WHAT THE EXERCISE ASKS: All lines holding the word "significant" should be located in the records and copied.

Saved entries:
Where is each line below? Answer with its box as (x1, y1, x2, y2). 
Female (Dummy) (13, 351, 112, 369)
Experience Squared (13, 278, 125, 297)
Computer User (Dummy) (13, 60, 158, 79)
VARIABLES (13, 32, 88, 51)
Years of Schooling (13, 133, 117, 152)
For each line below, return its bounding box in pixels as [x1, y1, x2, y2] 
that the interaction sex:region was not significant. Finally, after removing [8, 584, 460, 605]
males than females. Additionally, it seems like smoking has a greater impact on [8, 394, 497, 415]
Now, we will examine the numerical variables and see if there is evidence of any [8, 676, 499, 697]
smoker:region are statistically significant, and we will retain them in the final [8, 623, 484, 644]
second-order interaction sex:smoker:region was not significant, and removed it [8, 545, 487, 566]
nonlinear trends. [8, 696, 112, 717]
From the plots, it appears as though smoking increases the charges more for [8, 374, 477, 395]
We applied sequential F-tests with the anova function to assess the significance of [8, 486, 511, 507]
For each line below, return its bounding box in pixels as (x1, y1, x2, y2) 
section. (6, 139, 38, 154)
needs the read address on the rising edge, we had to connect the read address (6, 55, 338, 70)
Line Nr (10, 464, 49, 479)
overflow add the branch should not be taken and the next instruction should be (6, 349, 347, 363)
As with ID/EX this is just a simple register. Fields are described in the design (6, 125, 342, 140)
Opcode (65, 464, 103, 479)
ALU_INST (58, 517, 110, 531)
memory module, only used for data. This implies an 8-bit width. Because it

EXPECTED OUTPUT:
that the interaction sex:region was not significant. Finally, after removing [8, 584, 460, 605]
smoker:region are statistically significant, and we will retain them in the final [8, 623, 484, 644]
second-order interaction sex:smoker:region was not significant, and removed it [8, 545, 487, 566]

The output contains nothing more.